Il y a les routes mal conçues. Il y a les tempêtes. Il y a les bourrasques. Il y a la route qui gèle à moins 20. Il y a tout ce qu’on ne peut éviter.

Yves Boisvert Yves Boisvert
La Presse

Mais surtout, il y a nous, mauvais conducteurs. Mortellement stupides.

Non, pas vous, madame, ni vous, monsieur, ni moi, au fait. Ça fait déjà trois de pris.

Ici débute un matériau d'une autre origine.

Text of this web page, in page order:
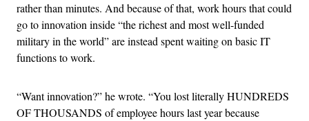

Je parle des autres. Vous les connaissez. Ils vous collent le cul de la voiture, beau temps, mauvais temps. Ils doublent à droite. Ils textent qu’ils vont être en retard parce qu’un épais bloque le chemin (un de nous trois). Ils vont à 150 en janvier parce qu’ils ont un super char avec plein de roues motrices, des pneus intelligents et un coffre à gants antidérapant. Je ne parle même pas de ceux qui sont stupéfaits légalement ou pas, ceux qui sont « loin d’être chauds » et « trrrrès bien capab’ de chauffer ».

Je parle du conducteur épais de tous les jours.

PHOTO PATRICK SANFAÇON, LA PRESSE

Un carambolage majeur s’est produit le 19 février sur l’A15 Sud, à La Prairie.

Je vois les images de ce carambolage mortel à La Prairie et je me dis : encore heureux que ça n’arrive pas plus souvent.

On parle d’une bourrasque soudaine, du ciel qui devient tout blanc devant, et ensuite 200 voitures accidentées ou coincées, 29 blessés, 2 morts…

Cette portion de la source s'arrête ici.